A single number is required: the count of lines in the entries below that include the word "minority".

Segment Open

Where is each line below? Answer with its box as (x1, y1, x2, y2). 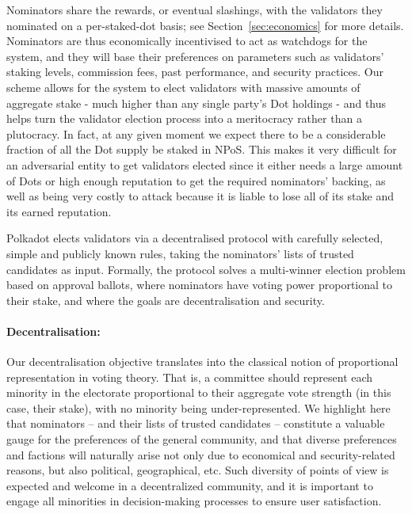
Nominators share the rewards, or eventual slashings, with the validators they (6, 2, 383, 17)
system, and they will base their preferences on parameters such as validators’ (6, 48, 384, 64)
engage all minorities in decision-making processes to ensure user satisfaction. (6, 493, 382, 509)
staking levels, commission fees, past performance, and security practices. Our (6, 63, 383, 80)
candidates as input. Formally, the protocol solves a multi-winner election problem (6, 261, 406, 277)
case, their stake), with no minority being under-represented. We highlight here (6, 399, 391, 416)
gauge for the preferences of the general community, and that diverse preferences (6, 431, 397, 447)
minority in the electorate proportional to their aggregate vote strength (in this (6, 384, 391, 401)
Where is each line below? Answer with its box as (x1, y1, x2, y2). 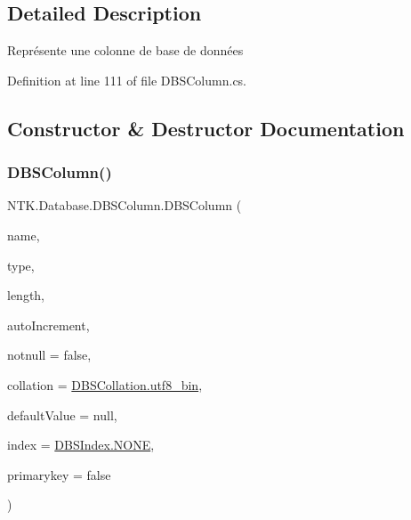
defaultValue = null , (7, 405, 117, 424)
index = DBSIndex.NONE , (7, 435, 155, 454)
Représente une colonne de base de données (7, 41, 244, 60)
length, (7, 286, 45, 305)
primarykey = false (7, 465, 111, 483)
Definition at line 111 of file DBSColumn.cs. (7, 70, 247, 89)
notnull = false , (7, 345, 92, 364)
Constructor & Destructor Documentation (7, 114, 405, 142)
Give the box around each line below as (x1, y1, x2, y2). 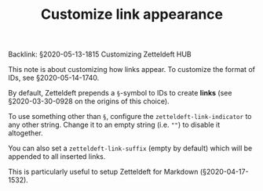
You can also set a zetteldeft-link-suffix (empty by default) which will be (8, 143, 253, 153)
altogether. (8, 128, 43, 138)
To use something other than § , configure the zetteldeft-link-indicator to (8, 112, 252, 121)
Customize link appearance (40, 5, 224, 23)
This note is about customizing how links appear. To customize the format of (8, 65, 255, 74)
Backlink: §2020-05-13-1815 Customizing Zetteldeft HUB (8, 49, 192, 59)
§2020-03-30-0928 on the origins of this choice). (8, 96, 170, 106)
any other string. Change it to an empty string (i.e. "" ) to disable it (8, 120, 221, 130)
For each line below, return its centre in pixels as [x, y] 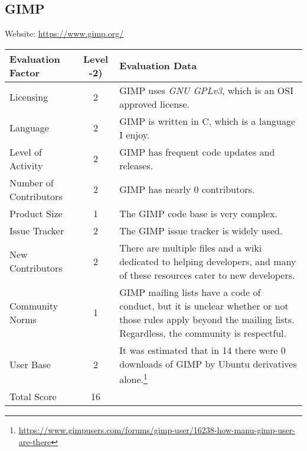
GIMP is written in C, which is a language [208, 121]
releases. [136, 165]
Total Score [33, 397]
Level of [26, 152]
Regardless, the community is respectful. [203, 333]
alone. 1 [133, 378]
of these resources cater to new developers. [207, 275]
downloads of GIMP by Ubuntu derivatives [208, 363]
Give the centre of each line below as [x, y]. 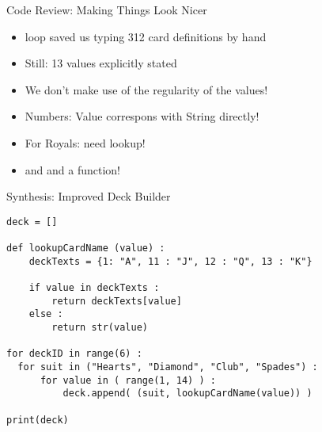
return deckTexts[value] [117, 301]
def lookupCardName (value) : [86, 248]
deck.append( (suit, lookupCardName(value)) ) [188, 394]
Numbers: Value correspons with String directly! [142, 116]
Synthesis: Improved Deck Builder [89, 196]
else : [46, 314]
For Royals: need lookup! [85, 142]
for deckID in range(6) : [74, 354]
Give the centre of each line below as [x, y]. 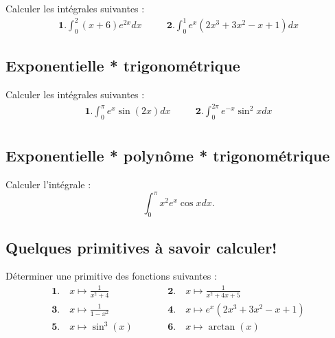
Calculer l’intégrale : [48, 184]
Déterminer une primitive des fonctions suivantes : [111, 276]
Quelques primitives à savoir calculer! [141, 247]
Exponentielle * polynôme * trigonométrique [168, 156]
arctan [222, 327]
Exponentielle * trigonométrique [123, 66]
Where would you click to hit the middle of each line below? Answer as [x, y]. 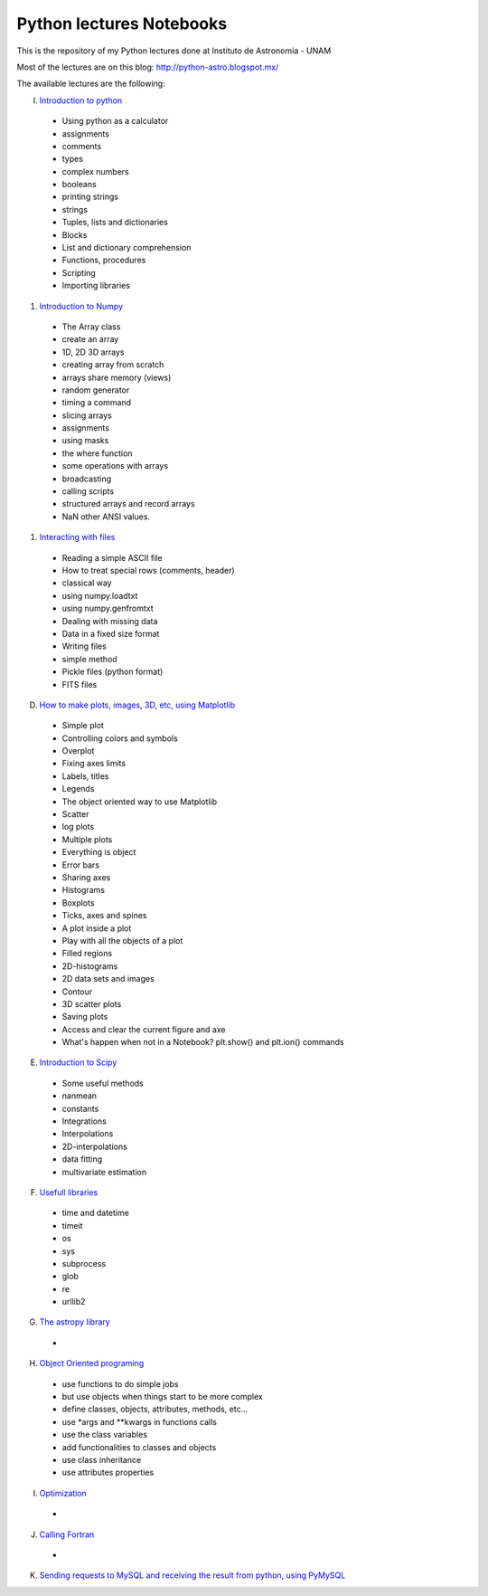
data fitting [82, 1159]
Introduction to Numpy [81, 306]
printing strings [90, 197]
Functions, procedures [104, 260]
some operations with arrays [115, 466]
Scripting [79, 272]
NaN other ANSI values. [106, 517]
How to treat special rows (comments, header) [148, 570]
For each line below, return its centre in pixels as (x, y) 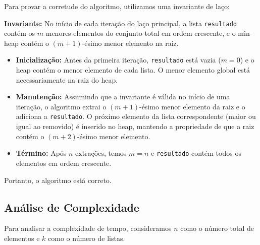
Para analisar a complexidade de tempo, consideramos (88, 228)
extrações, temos (101, 153)
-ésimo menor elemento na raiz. (130, 43)
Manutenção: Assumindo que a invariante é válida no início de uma (123, 97)
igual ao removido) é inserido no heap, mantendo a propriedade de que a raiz (135, 126)
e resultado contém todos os (196, 153)
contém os (20, 33)
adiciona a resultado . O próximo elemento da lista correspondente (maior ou (136, 116)
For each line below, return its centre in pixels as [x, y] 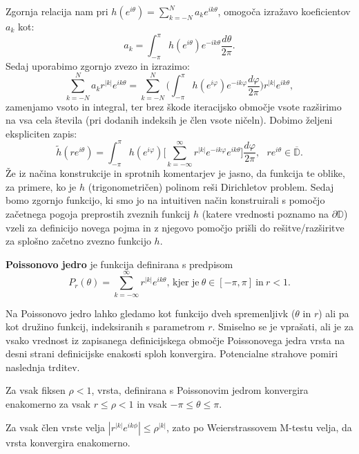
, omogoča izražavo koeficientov [284, 11]
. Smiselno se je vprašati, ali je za [283, 327]
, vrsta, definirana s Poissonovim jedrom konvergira [200, 390]
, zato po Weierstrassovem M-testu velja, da [259, 427]
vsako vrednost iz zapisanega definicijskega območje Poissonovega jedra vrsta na [175, 340]
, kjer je [183, 283]
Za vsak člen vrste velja [56, 427]
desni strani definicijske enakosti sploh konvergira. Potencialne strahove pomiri [172, 353]
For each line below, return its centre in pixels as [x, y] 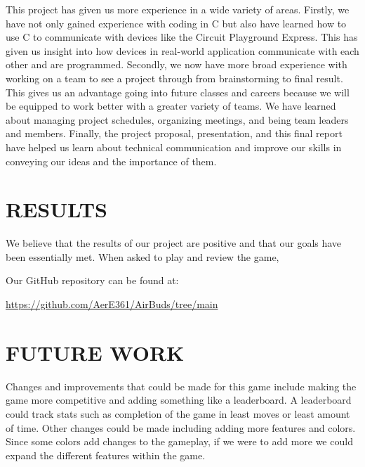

Segment Closed

» OUTPUT FOR THIS EXERCISE: 2